Segment Start: Supplied data

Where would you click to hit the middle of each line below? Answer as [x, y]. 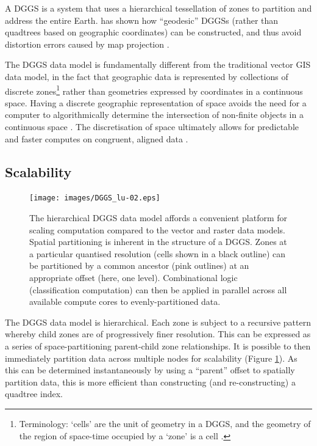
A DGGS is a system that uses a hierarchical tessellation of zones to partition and [158, 8]
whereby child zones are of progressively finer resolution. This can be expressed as [158, 334]
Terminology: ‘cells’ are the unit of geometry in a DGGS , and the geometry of [165, 423]
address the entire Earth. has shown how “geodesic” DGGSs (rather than [142, 20]
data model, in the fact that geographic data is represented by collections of [147, 76]
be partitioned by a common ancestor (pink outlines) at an [139, 265]
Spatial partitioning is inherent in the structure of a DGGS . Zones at [158, 242]
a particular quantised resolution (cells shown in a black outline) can [158, 253]
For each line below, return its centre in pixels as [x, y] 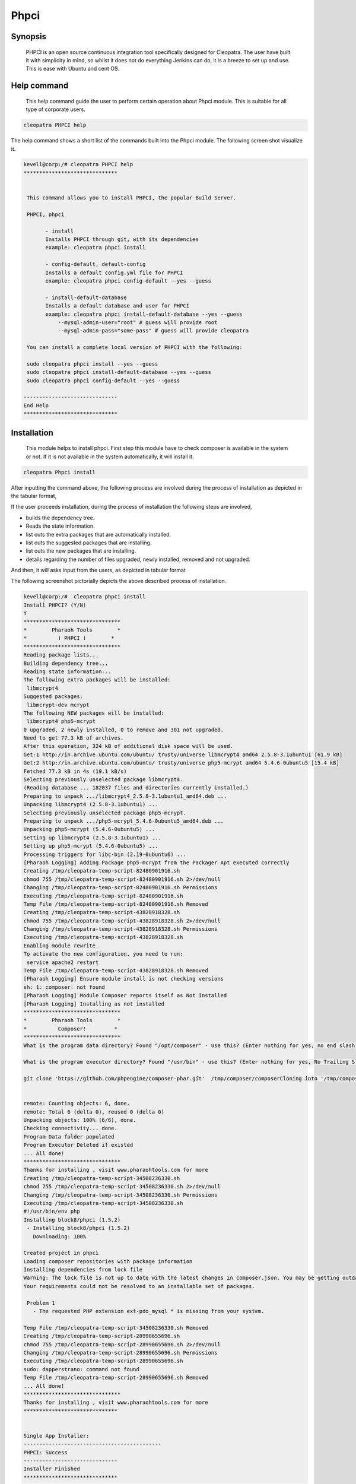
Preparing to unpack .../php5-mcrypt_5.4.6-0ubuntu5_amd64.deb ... [124, 821]
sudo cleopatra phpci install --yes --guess [93, 364]
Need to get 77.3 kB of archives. [74, 738]
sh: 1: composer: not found [64, 987]
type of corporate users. [55, 109]
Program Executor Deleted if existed [78, 1145]
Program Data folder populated [69, 1136]
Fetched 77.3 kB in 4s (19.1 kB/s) [75, 771]
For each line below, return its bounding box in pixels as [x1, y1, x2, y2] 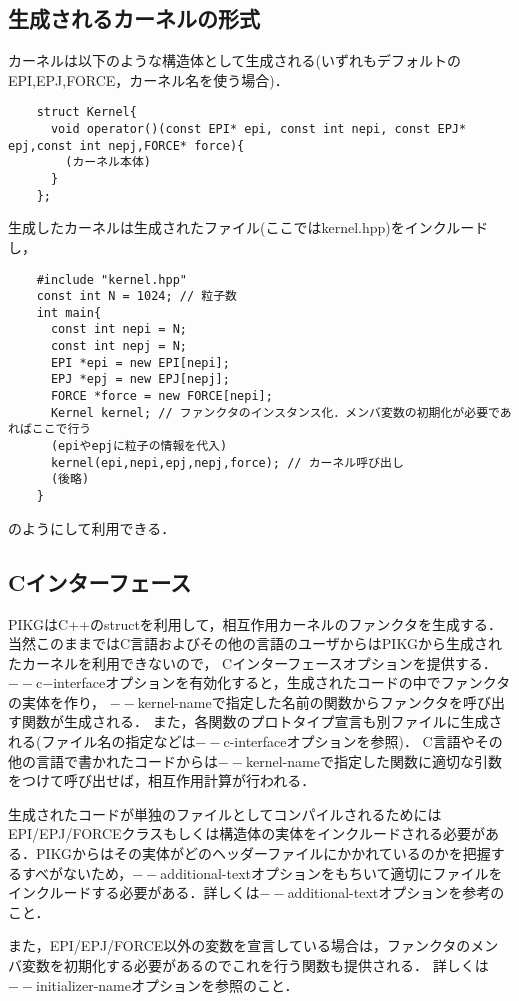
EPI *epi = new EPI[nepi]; [50, 355, 230, 370]
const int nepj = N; [50, 339, 187, 354]
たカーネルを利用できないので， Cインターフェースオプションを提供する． [8, 652, 497, 673]
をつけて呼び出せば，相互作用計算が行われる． [8, 770, 316, 791]
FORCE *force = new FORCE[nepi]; [50, 389, 273, 404]
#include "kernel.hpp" [36, 272, 187, 287]
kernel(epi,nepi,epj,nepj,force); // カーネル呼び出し [50, 455, 404, 470]
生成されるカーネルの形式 [8, 3, 260, 34]
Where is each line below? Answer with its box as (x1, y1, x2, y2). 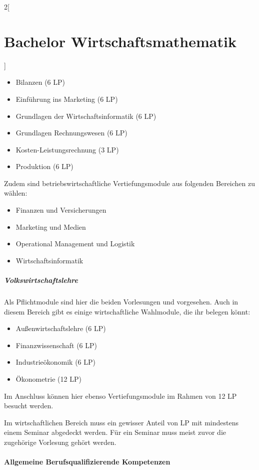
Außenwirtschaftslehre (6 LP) (15, 323, 106, 334)
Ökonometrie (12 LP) (15, 373, 81, 384)
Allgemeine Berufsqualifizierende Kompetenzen (4, 456, 170, 467)
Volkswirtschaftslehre (4, 275, 78, 285)
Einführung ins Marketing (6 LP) (15, 93, 118, 104)
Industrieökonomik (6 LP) (15, 357, 95, 367)
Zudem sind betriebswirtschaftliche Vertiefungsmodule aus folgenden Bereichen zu (4, 178, 255, 188)
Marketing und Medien (15, 221, 86, 232)
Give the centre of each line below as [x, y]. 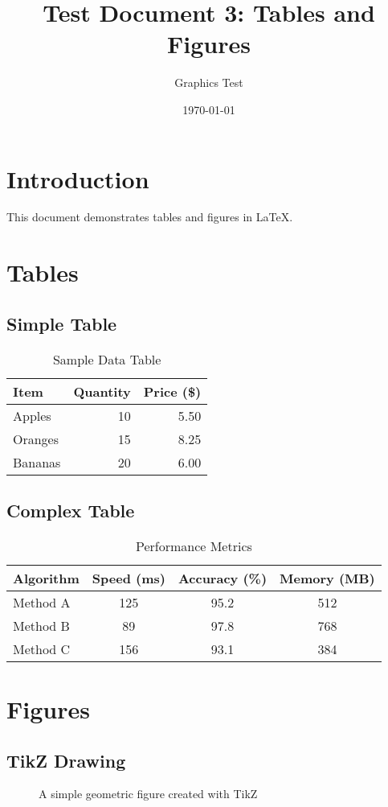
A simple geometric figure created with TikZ [148, 794]
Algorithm [46, 578]
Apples [32, 415]
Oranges [36, 438]
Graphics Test [209, 82]
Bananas [37, 462]
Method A [42, 602]
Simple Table [62, 323]
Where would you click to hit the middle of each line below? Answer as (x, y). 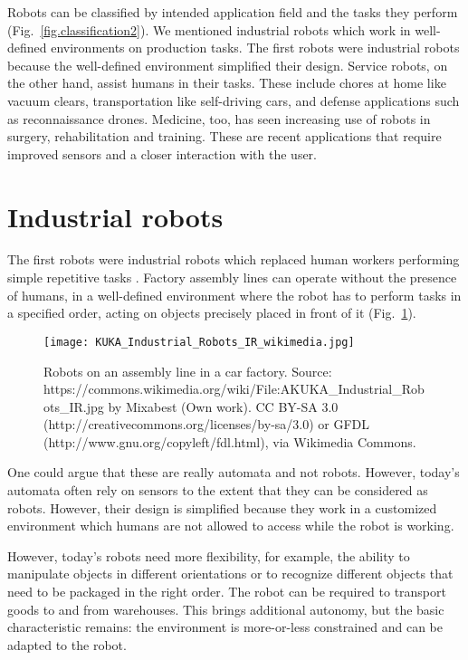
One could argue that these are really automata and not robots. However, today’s (234, 472)
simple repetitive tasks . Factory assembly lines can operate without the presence (232, 277)
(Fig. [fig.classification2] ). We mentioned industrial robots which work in (209, 29)
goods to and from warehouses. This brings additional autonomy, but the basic (226, 609)
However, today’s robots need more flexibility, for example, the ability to (209, 555)
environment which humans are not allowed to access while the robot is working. (231, 526)
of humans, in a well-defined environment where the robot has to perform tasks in (234, 295)
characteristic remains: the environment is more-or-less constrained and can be (225, 627)
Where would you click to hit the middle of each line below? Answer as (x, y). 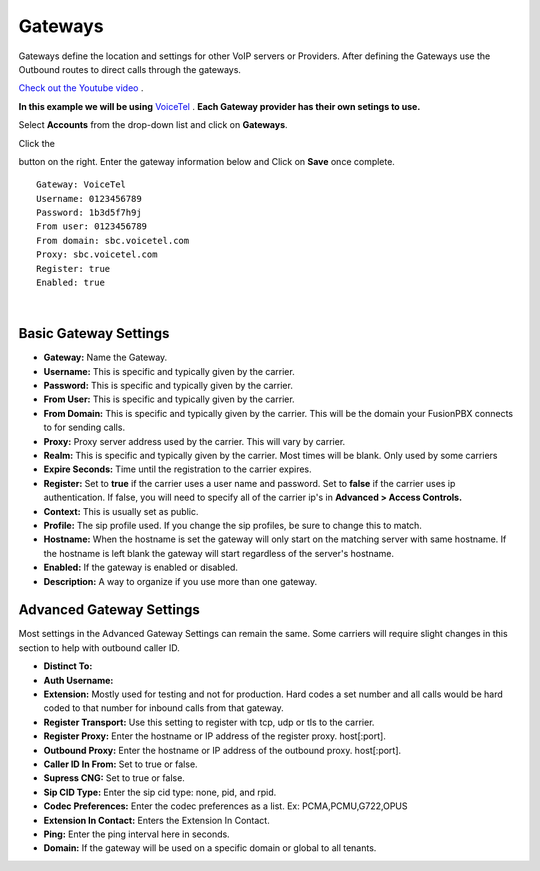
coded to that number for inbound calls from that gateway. (163, 708)
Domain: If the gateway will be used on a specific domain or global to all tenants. (210, 848)
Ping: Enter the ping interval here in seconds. (136, 834)
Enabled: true (70, 283)
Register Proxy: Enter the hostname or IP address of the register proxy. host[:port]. (215, 736)
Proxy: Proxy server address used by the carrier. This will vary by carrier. (194, 441)
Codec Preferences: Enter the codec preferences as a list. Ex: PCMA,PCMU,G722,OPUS (226, 806)
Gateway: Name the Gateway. (105, 357)
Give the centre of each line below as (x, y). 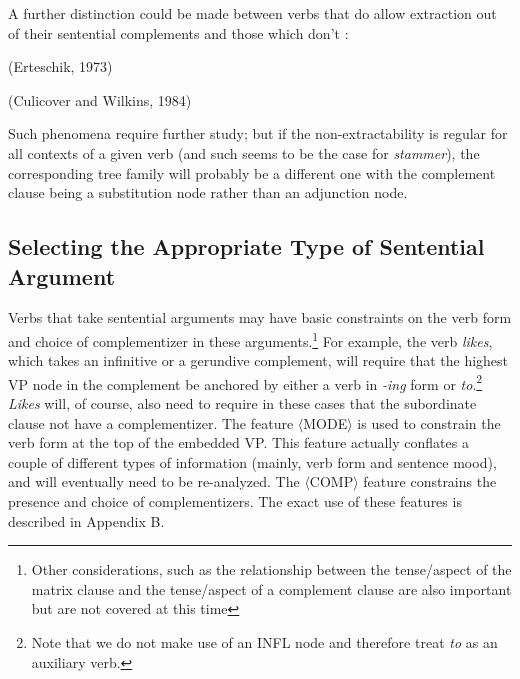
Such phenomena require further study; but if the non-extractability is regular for (258, 133)
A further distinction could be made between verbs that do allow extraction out (252, 13)
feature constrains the (430, 481)
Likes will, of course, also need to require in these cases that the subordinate (242, 403)
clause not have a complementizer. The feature (151, 422)
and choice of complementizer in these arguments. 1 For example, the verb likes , (250, 339)
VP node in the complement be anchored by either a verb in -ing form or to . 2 (245, 382)
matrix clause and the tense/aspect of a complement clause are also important (271, 588)
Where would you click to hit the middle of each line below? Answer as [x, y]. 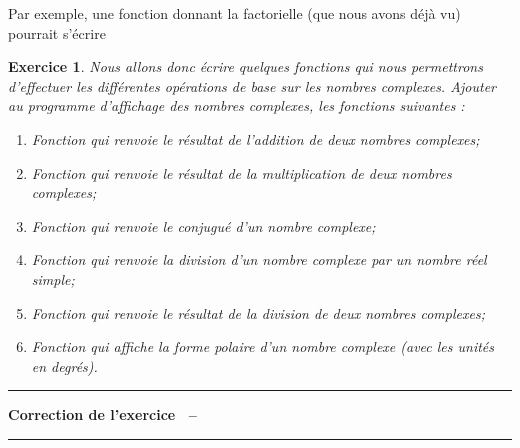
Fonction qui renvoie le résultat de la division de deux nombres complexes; [258, 312]
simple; [53, 278]
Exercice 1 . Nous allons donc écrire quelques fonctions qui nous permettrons [245, 66]
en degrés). [64, 365]
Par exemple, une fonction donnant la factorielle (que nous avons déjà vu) [234, 13]
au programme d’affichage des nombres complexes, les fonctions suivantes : [236, 105]
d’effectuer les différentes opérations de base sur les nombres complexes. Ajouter [252, 85]
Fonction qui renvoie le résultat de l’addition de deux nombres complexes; [255, 138]

Segment End: Supplied data

Copy every line exactly, from the opening line of the entries down to the line holding "Terminology: ‘cells’ are", and keep the pictures out.

Where would you click to hit the middle of each line below? Answer as [x, y]. 
A DGGS is a system that uses a hierarchical tessellation of zones to partition and [158, 8]
whereby child zones are of progressively finer resolution. This can be expressed as [158, 334]
Terminology: ‘cells’ are the unit of geometry in a DGGS , and the geometry of [165, 423]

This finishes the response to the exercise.